Having a higher purpose in your life that you’ve chosen can help more people than you to move out of the depression caused by a loss of meaning in life. It can also ripple out and lift other people who are suffering.
There are lots of different meanings to life that others will usually try to portray as the ‘right meaning’, but there really is no one right way at all. It is a personal experience that is figured out by each individual.
Not Contributing In Any Meaning Or Useful Way Caused Me Emotional Stress
Not contributing in any meaningful or useful way caused me a great deal of emotional stress in the form of depression. feeling like my life had no meaning, I spiralled downwards into nothingness. I’m not saying that finding meaning in your own life will heal you from depression, but it has certainly helped me personally. As someone who has found it hard to be satisfied in life, I’ve always questioned what the point or what the meaning of my life is and was.
Eventually, that gained in momentum to the point where it became an obsession. My point is – being useful gives you a sense of purpose or meaning. It’s why lonely people can easily suffer from a variety of intense medical and psychological experiences issues, including depression.
Although what you might call ‘meaning in life’ varies dramatically for each person, I believe the overarching meaning we should be living by is helping to guide others who might be one step behind us. Whilst we have evolved in many times of war, we can now be more conscious about helping other people get through their own difficult issues.
Getting Through Depression Can Give You Emotional Strength And Perspective
Moving past depression several times, I’ve come to see depression as a sometimes necessary experience. Only with great difficulty can you truly become stronger and gain a better perspective. It’s obviously not an easy thing to get through a lot of the time, but through persistence, you can move past it and reach a higher level of thinking that you never had before experiencing depression.
Nobody ever got stronger or gained a wider perspective by sitting on their couch shying away from the world. Only when we have difficult experiences and rise above them do we gain anything. We’re able to adapt and become better in all kinds of ways.
Having been through something like depression makes you incredibly useful to other people currently experiencing it.
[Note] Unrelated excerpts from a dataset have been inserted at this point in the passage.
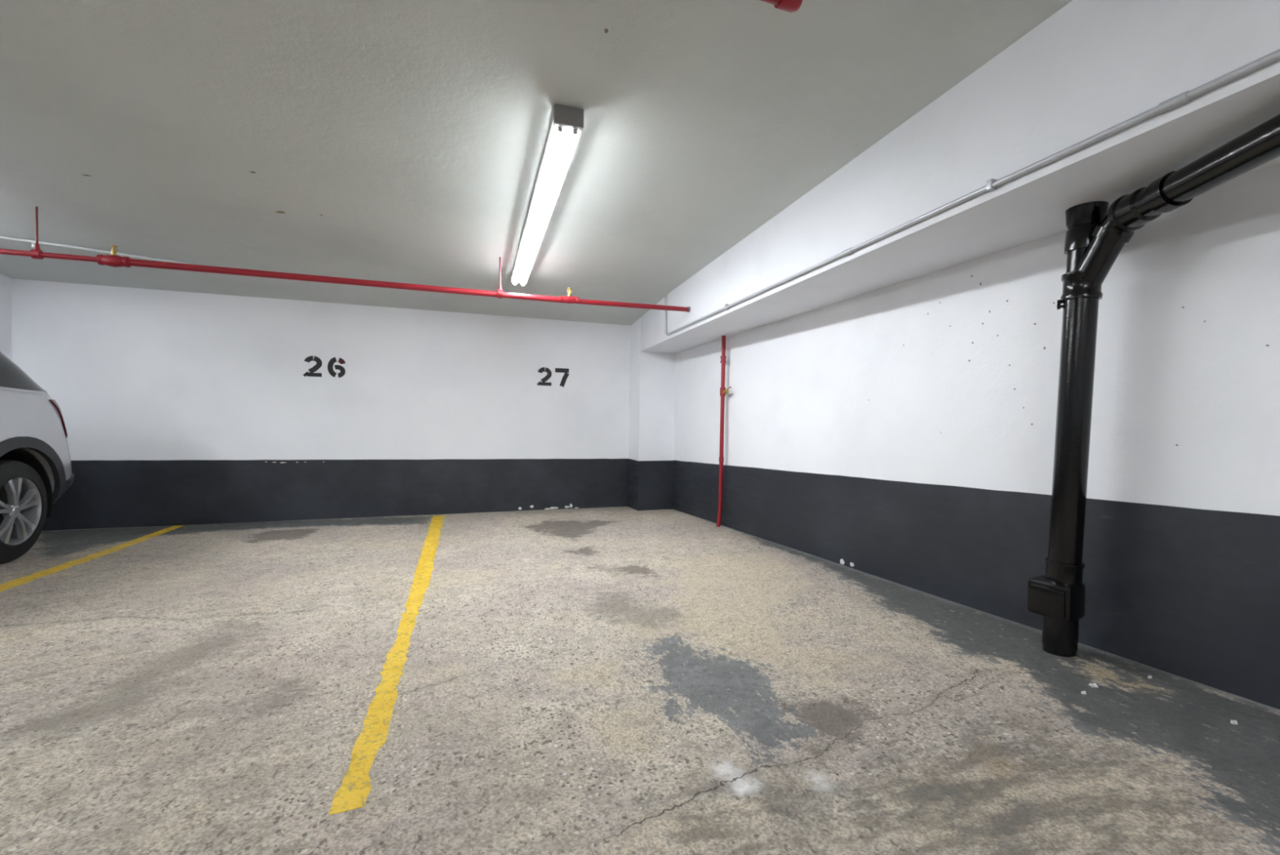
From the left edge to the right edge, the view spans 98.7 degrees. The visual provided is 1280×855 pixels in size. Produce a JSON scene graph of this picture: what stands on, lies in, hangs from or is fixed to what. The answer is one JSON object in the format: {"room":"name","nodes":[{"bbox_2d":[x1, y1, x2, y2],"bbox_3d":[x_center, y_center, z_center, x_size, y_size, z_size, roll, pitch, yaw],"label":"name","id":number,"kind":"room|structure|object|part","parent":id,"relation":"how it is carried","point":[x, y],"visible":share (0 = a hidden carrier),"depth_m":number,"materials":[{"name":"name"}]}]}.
{"room":"parking garage","nodes":[
{"label":"parking garage","id":0,"kind":"room"},
{"bbox_2d":[11,278,631,530],"bbox_3d":[-5.138,-0.317,5.840,12.450,3.400,0.255,1,0,-18],"label":"wall","id":1,"kind":"structure","parent":0,"point":[176,407],"depth_m":6.19,"materials":[{"name":"white paint"}]},
{"bbox_2d":[0,273,12,359],"bbox_3d":[-6.473,-0.184,4.976,0.873,3.100,0.651,1,0,-18],"label":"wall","id":2,"kind":"structure","parent":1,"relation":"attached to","point":[6,282],"depth_m":5.30,"materials":[{"name":"white paint"}]},
{"bbox_2d":[303,355,345,377],"bbox_3d":[-3.573,-0.685,6.230,0.427,0.240,0.004,1,0,-18],"label":"stencilled number","id":3,"kind":"object","parent":1,"relation":"attached to","point":[330,366],"visible":1,"depth_m":6.24,"materials":[{"name":"black paint"}]},
{"bbox_2d":[537,367,568,386],"bbox_3d":[-1.113,-0.644,7.052,0.416,0.244,0.004,1,0,-18],"label":"stencilled number","id":4,"kind":"object","parent":1,"relation":"attached to","point":[541,370],"visible":1,"depth_m":7.04,"materials":[{"name":"black paint"}]},
{"bbox_2d":[627,317,675,510],"bbox_3d":[0.189,-0.089,7.293,0.583,3.100,0.481,1,0,-18],"label":"pilaster","id":5,"kind":"object","parent":1,"relation":"attached to","point":[652,374],"visible":0.51,"depth_m":7.06,"materials":[{"name":"white paint"}]},
{"bbox_2d":[0,0,1072,325],"bbox_3d":[-3.094,-1.776,0.026,12.500,0.842,12.448,1,0,-18],"label":"ceiling","id":6,"kind":"structure","parent":0,"point":[402,141],"depth_m":2.86,"materials":[{"name":"paint"}]},
{"bbox_2d":[0,235,192,264],"bbox_3d":[-6.997,-1.545,3.582,6.878,0.082,0.245,1,0,-25],"label":"conduit","id":7,"kind":"object","parent":6,"relation":"attached to","point":[1,237],"visible":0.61,"depth_m":4.63,"materials":[{"name":"white metal"}]},
{"bbox_2d":[0,206,690,311],"bbox_3d":[-4.739,-1.380,3.726,11.136,0.388,0.090,1,0,-18],"label":"pipe","id":8,"kind":"object","parent":6,"relation":"hanging from","point":[113,260],"visible":0.99,"depth_m":4.39,"materials":[{"name":"red metal"}]},
{"bbox_3d":[-4.260,-1.406,3.886,0.018,0.323,0.013,1,0,-18],"label":"hanger rod","id":9,"kind":"part","parent":8,"relation":"part of","materials":[{"name":"metal"}]},
{"bbox_3d":[-1.245,-1.371,4.893,0.018,0.306,0.013,1,0,-18],"label":"hanger rod","id":10,"kind":"part","parent":8,"relation":"part of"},
{"bbox_2d":[511,103,583,285],"bbox_3d":[-0.767,-1.476,4.039,0.146,0.225,2.816,1,0,-17],"label":"ceiling light","id":11,"kind":"object","parent":6,"relation":"attached to","point":[566,125],"visible":1,"depth_m":3.27,"materials":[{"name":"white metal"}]},
{"bbox_2d":[759,0,802,13],"bbox_3d":[-3.988,-1.580,0.390,9.581,0.148,0.072,1,0,-18],"label":"pipe","id":12,"kind":"object","parent":6,"relation":"hanging from","point":[789,6],"visible":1,"depth_m":1.88,"materials":[{"name":"red metal"}]},
{"bbox_2d":[640,0,1279,353],"bbox_3d":[2.246,-1.435,1.594,1.058,1.075,11.630,1,0,-18],"label":"ceiling beam","id":13,"kind":"structure","parent":6,"relation":"attached to","point":[1091,67],"depth_m":2.32,"materials":[{"name":"paint"}]},
{"bbox_2d":[664,48,1279,335],"bbox_3d":[1.922,-1.177,1.004,0.034,0.459,10.693,1,0,-18],"label":"conduit","id":14,"kind":"object","parent":13,"relation":"attached to","point":[991,185],"visible":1,"depth_m":2.09,"materials":[{"name":"white metal"}]},
{"bbox_2d":[0,506,1279,854],"bbox_3d":[-3.288,0.994,-0.081,12.140,0.313,12.308,1,0,-18],"label":"floor","id":15,"kind":"structure","parent":0,"point":[620,680],"depth_m":1.97,"materials":[{"name":"concrete"}]},
{"bbox_2d":[0,351,74,563],"bbox_3d":[-5.197,0.108,2.503,2.256,1.953,4.647,0,0,-18],"label":"car","id":16,"kind":"object","parent":15,"relation":"on","point":[36,467],"visible":1,"depth_m":4.29,"materials":[{"name":"paint"}]},
{"bbox_3d":[-4.458,-0.278,3.307,0.069,0.039,2.421,1,0,-18],"label":"belt trim","id":17,"kind":"part","parent":16,"relation":"part of","materials":[{"name":"paint"}]},
{"bbox_2d":[48,399,66,437],"bbox_3d":[-4.950,-0.070,4.667,0.071,0.329,0.344,1,0,-32],"label":"tail light","id":18,"kind":"object","parent":16,"relation":"attached to","point":[58,428],"depth_m":4.59,"materials":[{"name":"red plastic"}]},
{"bbox_2d":[0,524,184,591],"bbox_3d":[-3.977,1.018,3.237,0.156,0.098,5.422,1,0,-18],"label":"parking line","id":19,"kind":"object","parent":15,"relation":"on","point":[12,583],"visible":1,"depth_m":4.17,"materials":[{"name":"yellow paint"}]},
{"bbox_2d":[328,515,444,814],"bbox_3d":[-1.580,1.030,3.986,0.166,0.098,5.328,1,0,-17],"label":"parking line","id":20,"kind":"object","parent":15,"relation":"on","point":[354,789],"visible":1,"depth_m":2.04,"materials":[{"name":"yellow paint"}]},
{"bbox_2d":[1088,682,1097,687],"bbox_3d":[1.792,1.016,2.173,0.028,0.014,0.025,1,0,9],"label":"flake","id":21,"kind":"object","parent":15,"relation":"on","point":[1095,684],"visible":1,"depth_m":2.17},
{"bbox_2d":[1027,114,1279,657],"bbox_3d":[1.889,0.030,1.017,0.269,2.049,3.180,1,0,2],"label":"drain pipe","id":22,"kind":"object","parent":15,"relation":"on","point":[1096,234],"visible":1,"depth_m":2.41,"materials":[{"name":"black metal"}]},
{"bbox_3d":[1.823,0.774,2.462,0.016,0.117,0.135,1,0,-30],"label":"cleanout plate","id":23,"kind":"part","parent":22,"relation":"part of","materials":[{"name":"black metal"}]},
{"bbox_2d":[1041,615,1079,652],"bbox_3d":[1.920,0.917,2.513,0.132,0.165,0.135,1,0,-18],"label":"pipe end","id":24,"kind":"object","parent":22,"relation":"attached to","point":[1058,635],"depth_m":2.46,"materials":[{"name":"black metal"}]},
{"bbox_3d":[1.987,-0.763,2.353,0.137,0.344,0.293,1,0,-7],"label":"wye arm","id":25,"kind":"part","parent":22,"relation":"part of"},
{"bbox_2d":[1230,720,1237,724],"bbox_3d":[2.051,1.015,1.898,0.019,0.013,0.012,1,0,21],"label":"flake","id":26,"kind":"object","parent":15,"relation":"on","point":[1234,722],"visible":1,"depth_m":1.90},
{"bbox_2d":[672,164,1279,709],"bbox_3d":[2.502,-0.170,1.914,0.257,3.400,12.062,1,0,-20],"label":"wall","id":27,"kind":"structure","parent":0,"point":[904,433],"depth_m":2.84,"materials":[{"name":"white paint"}]},
{"bbox_2d":[715,335,731,526],"bbox_3d":[0.902,0.035,5.734,0.101,2.052,0.247,1,0,-18],"label":"pipe","id":28,"kind":"object","parent":27,"relation":"attached to","point":[723,391],"visible":0.98,"depth_m":5.77,"materials":[{"name":"red metal"}]}
]}
But your usefulness to others doesn’t have to stop with emotional struggles.
You can become more useful to others in all kinds of ways that organically begin to give your life a fuller and richer meaning.
The bottom line is this – instead of focusing on how bad things are for you, you can choose to become someone that other people look up to for guidance, because even though you may feel like you’re worthless or no good to anyone right now, there are many people who would benefit from your advice and experience. Helping other people continues to allow the world to go round. Talking, sharing, and listening is crucial for any difficulty we might face as a species.
Depression can be an unconscious self-indulging experience, but looking outward at the world and becoming more useful can be enough to shift perspective, and show you that you that you are needed and can be of some use to someone out there, at least it has been for me.